Sunday, February 12, 2006

Holy smokes--Dick Cheney just shot his hunting partner. Not just once, mind you, but according to reports, "sprayed him with shotgun pellets."

Is this the same guy who swears that tax cuts boost federal government revenue, whose former company is making Christ-knows-how-much money off of the war in Iraq*, and who has various senators demanding an investigation into his role in l'affaire Plame?

Couldn't he have just told the poor guy to go f* himself?

Dick, bubele, listen to me: sit in a chair and do nothing for a while. It can only help.

*Please do not email BlogTrog to rant about how Cheney is no longer associated with Halliburton. I believe he still profits from stock options and he still collects deferred compensation.

Sources
http://news.yahoo.com/s/ap/20060212/ap_on_go_pr_wh/cheney_hunting_accident
http://www.guardian.co.uk/international/story/0,,1247748,00.html
http://www.washingtonpost.com/wpdyn/content/article/2006/02/10/AR2006021001855.html

Thursday, February 02, 2006

Malleable freedoms

When is it OK to violate First Amendment rights? When someone wears a t-shirt under her jacket to the House Chamber? When cartoons depicting a religion in an ugly light are shown in a newspaper? Do we base the value of that violation on how many people it offends? How deeply it offends?

I see similarities between Cindy Sheehan's removal from PUS's speech the other night and the brouhaha in European newspapers over an anti-Muslim cartoon. We can argue about subject matter discrimination and viewpoint discrimination but in the land of the Supremes, the latter almost always triggers strict scrutiny (as do questions of race), while the former often gets intermediate scrutiny. (So do cases about gender: Sing it with me ladies--We're still number 2!) Issues requiring strict scrutiny almost never make it unscathed through that scrutiny. They're seen as highly suspect in the first place, and the gov has to prove not only that it had some compelling interest in discriminating against the point of view but also that the method used was necessary to achieve that compelling interest.

So if we look at dissent in the House Chamber, and no one argues about whether the wearing of a particular shirt is an expression of dissent, we could argue whether there was compelling interest of the gov to quash dissent. Obviously Fellow Trogs know where I come down on that. However, even if we were to shoehorn past that issue and determine the gov did in fact have some "compelling" (cough) interest, it could have been achieved by, for example, asking Sheehan to cover her shirt, instead of bodily removing her, arresting her and jailing her. It becomes a question of the method used, which I think was completely unnecessary to achieve the objective.

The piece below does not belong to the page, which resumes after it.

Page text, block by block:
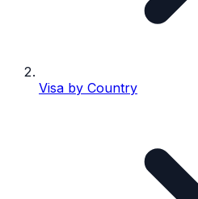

The other issue is trickier b/c while it involves religion, it also an inherent shaky balance of a national culture subsuming another one; in this case, one based on a religion. Nonpluralistic societies struggle with this idea and how to balance competing interests. On the one hand, people should be allowed to see an editorial cartoon and come to their own conclusions. On the other, what is the value of allowing a national ethnicity to subsume yours if you can still be otherized whenever it suits the dominant culture to do so?

In listening to this issue play out, I hear arguments about freedom of expression and I hear slamming of Islam, but I hear very little about this last idea, and frankly, the refusal of any of the European countries struggling with this to have an out-front discussion about it just ensures its continuance.